With the theatrical release of ‘Hunger Games: Catching Fire’ a scant nine months away, director Francis Lawrence (‘I Am Legend,’ ‘Water for Elephants’) is keeping momentum at a feverish tracker-jacker pace and looking ahead to the adaptation of ‘Mockingjay’ for the big screen.
As seems to be all the rage these days, the third-and-final book of the series will be split into two parts, following the lead of action-packed ‘Harry Potter and the Deathly Hallows’ and brooding-montage-packed ‘The Twilight Saga: Breaking Dawn.’ Lawrence (not to be confused with lead actress Jennifer) took the directorial reins from Gary Ross, director of the first ‘Hunger Games,’ and will be directing the final three installments.Helga Esteb / Shutterstock.com
Word has it that Lionsgate approached screenwriter Danny Strong back in October to pen ‘Mockingjay, Part 1,’ and they seem to have liked it so much, they’re bringing him back on board for ‘Part 2.’ Strong, fresh off the heels of an Emmy win for his adaptation of HBO’s ‘Game Change,’ has a long-standing place in the hearts of ‘Buffy the Vampire Slayer’ fans as the sometimes misguided but always hilarious Jonathan Levinson.
The question on the minds of every fan of the series is: where will the final book be divided into two separate films? Some have called ‘Mockingjay’ the weakest book of the series, and although book length usually translates poorly to movie length, each ‘Hunger Games’ book has roughly the same number of pages, whereas ‘Harry Potter’ was known for its exponential rise with each subsequent tale. Others worry it will suffer a similar fate to ‘The Twilight Saga: Breaking Dawn’ which drew out Part 1 in favor of a final film with comparatively more action.
Considering the difficulty in discussing ‘Mockingjay’ when ‘Catching Fire’ hasn’t released yet, there are some spoilers ahead, so be forewarned!
Fans of the series know ‘Catching Fire’ throws us into yet another Hunger Games called the Quarter Quell, the morbidly special 75th year of the Games. In true “second-in-a-trilogy” fashion, this installment pulls an ‘Empire Strikes Back’ and ends with the fate of our heroes hanging in the balance. ‘Mockingjay’ opens in a world where the Capitol is even more evil than previously imagined, and the civilians’ only hope for survival is the rallying cry of a single girl.
The popular theory on the street is that ‘Mockingjay, Part 1’ will end after Katniss’ propaganda efforts are deemed not enough and the only course of action is to attack the Capitol. Without putting too fine a point on the fact that the book is structured well enough to be one film, since that’s not to be, this seems like an appropriate stopping point.
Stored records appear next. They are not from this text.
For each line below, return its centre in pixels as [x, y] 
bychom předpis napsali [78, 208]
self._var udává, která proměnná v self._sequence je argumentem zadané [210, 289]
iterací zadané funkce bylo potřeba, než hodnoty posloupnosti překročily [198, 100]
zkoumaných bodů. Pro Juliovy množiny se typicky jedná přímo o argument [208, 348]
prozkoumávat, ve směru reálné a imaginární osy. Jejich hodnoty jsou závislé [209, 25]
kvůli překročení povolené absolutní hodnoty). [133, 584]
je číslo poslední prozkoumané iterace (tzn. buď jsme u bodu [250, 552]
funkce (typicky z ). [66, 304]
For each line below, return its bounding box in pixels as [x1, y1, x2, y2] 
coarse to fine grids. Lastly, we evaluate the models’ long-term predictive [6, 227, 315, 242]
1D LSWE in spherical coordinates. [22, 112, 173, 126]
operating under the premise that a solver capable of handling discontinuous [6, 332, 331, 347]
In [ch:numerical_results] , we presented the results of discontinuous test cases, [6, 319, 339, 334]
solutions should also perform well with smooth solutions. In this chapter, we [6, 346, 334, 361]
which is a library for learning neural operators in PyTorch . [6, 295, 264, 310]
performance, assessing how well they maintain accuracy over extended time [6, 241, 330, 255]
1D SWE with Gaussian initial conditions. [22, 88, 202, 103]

If ‘Part 1’ got too much into the heart of the attacks, it might feel top-heavy and abrupt, leaving a shorter, though action-packed ‘Part 2’ with a sacrificed story-arc. Fans have speculated that the beginning of Peeta’s storyline might be a good stopping point for ‘Part 1,’ but that doesn’t leave a lot of meat for the first 120 minutes of the film. And there are no scenic ocean vistas or luxurious cabana scenes set to up-and-coming indie music, so it doesn’t seem appropriate to take a page from ‘Twilight Saga: Breaking Dawn’ and lengthen it via melodic reverie.
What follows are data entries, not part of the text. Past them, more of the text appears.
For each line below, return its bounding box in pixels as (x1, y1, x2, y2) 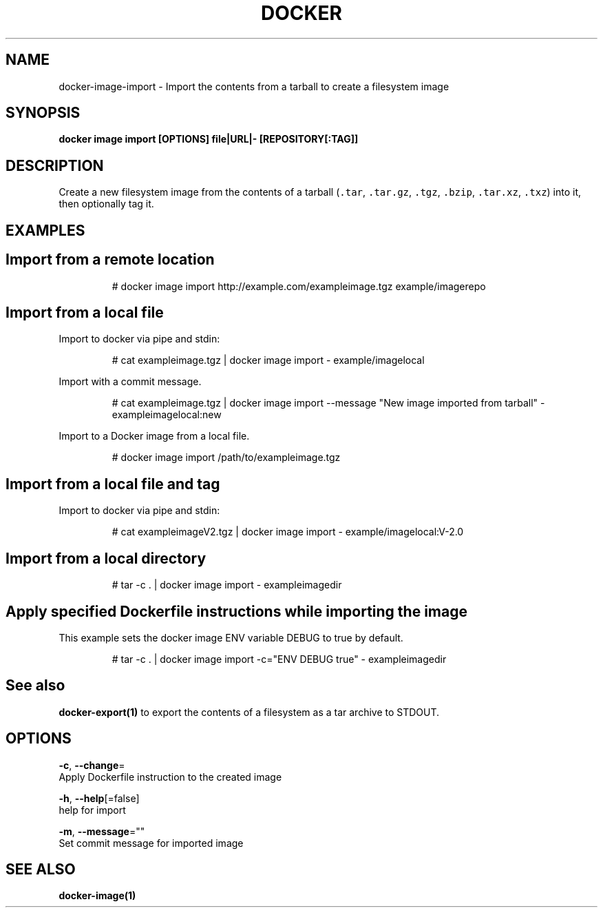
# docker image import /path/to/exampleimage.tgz (112, 451, 341, 464)
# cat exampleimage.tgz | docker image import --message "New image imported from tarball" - (112, 397, 545, 409)
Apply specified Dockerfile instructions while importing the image (6, 602, 467, 620)
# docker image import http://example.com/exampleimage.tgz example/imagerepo (112, 280, 486, 292)
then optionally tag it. (59, 198, 154, 210)
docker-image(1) (59, 890, 136, 902)
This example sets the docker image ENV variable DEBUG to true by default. (59, 631, 403, 644)
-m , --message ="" (59, 825, 145, 837)
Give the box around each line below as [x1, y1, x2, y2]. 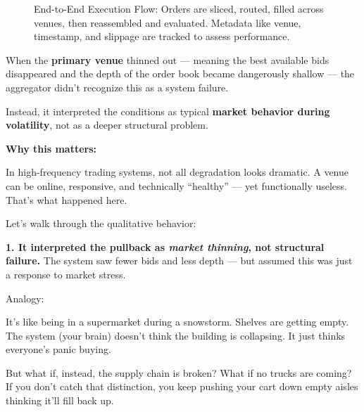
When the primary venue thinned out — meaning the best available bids [6, 52, 330, 67]
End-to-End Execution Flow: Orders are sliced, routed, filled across [34, 1, 324, 15]
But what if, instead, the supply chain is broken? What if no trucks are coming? [6, 365, 352, 380]
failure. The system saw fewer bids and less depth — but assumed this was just [6, 253, 353, 268]
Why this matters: [6, 141, 96, 155]
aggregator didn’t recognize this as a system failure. [6, 79, 229, 94]
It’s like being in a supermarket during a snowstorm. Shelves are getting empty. [6, 314, 349, 329]
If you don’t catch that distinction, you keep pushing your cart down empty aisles [6, 379, 358, 394]
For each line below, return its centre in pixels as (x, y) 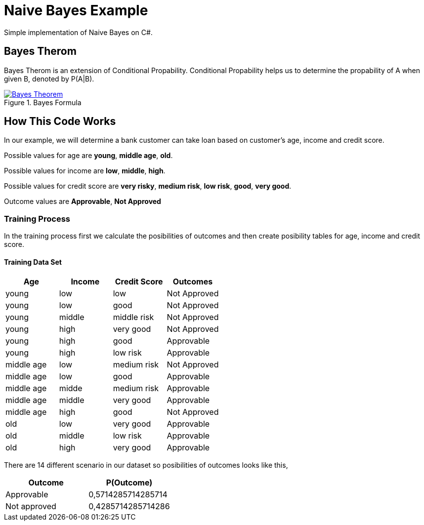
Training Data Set (33, 262)
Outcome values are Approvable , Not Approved (83, 202)
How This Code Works (60, 121)
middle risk (133, 317)
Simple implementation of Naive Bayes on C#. (78, 32)
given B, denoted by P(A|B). (49, 79)
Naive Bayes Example (76, 10)
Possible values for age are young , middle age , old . (88, 156)
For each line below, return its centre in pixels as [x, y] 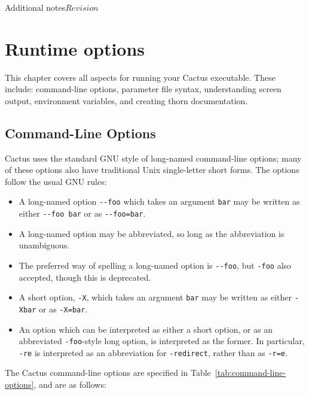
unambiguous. [44, 245]
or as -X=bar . [63, 309]
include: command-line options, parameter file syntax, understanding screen [143, 89]
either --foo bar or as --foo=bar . [82, 213]
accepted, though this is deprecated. [85, 277]
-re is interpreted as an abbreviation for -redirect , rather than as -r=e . [153, 352]
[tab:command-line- [250, 373]
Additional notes [35, 7]
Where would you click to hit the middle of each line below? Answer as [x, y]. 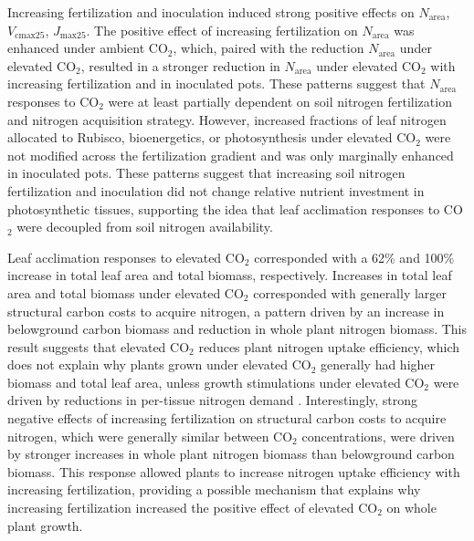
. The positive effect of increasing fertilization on [222, 30]
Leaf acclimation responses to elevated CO [126, 257]
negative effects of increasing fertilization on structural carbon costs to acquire [227, 418]
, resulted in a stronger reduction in [180, 65]
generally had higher [378, 364]
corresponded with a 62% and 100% [354, 257]
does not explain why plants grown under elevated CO [159, 364]
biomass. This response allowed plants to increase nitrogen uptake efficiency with [234, 471]
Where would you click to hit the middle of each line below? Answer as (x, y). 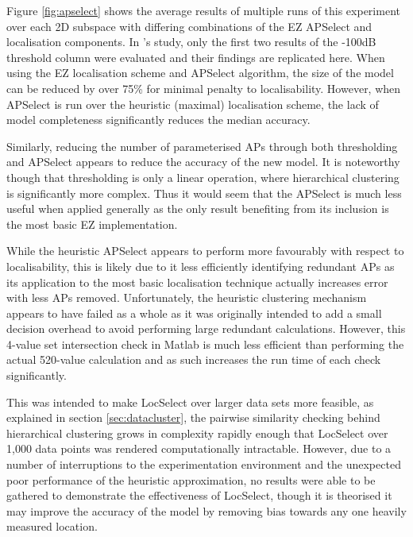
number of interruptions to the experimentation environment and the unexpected (204, 464)
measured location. (52, 526)
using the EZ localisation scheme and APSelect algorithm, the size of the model (200, 73)
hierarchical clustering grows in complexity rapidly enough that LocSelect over (197, 433)
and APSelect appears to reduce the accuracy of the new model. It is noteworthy (203, 162)
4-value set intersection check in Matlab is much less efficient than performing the (205, 344)
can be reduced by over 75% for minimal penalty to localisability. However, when (204, 88)
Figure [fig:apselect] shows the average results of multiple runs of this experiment (203, 10)
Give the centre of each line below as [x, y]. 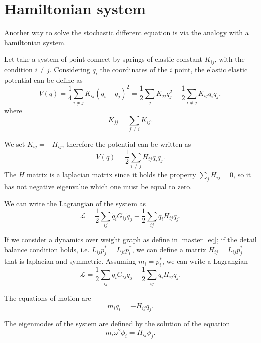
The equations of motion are [48, 297]
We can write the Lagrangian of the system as [75, 203]
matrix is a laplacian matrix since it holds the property [111, 174]
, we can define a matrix [169, 249]
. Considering [70, 69]
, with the [230, 59]
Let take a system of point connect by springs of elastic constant [103, 59]
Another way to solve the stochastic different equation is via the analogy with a [126, 32]
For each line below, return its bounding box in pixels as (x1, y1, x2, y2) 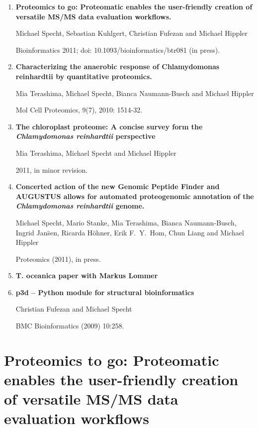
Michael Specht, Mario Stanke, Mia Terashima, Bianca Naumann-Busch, (15, 217, 237, 227)
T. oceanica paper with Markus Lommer (15, 270, 158, 281)
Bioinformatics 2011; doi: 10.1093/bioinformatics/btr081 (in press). (15, 44, 220, 55)
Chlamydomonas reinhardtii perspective (15, 131, 156, 141)
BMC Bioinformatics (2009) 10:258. (15, 321, 124, 331)
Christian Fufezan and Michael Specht (15, 304, 132, 314)
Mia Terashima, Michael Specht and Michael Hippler (15, 147, 176, 158)
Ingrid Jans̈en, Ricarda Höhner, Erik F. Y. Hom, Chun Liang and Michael (15, 227, 244, 237)

Snark aside, with the powerhouse combo of Francis Lawrence’s directing, Danny Strong’s writing, and the brilliant acting chops of Jennifer Lawrence, Stanley Tucci, and the rest of the cast, this series is positioned to exceed expectations for cinematic excellence.
‘The Hunger Games: Mockingjay: Part 1’ is scheduled to hit theaters in 2014, with ‘The Hunger Games: Mockingjay: Part 2’ sailing smoothly behind in 2015.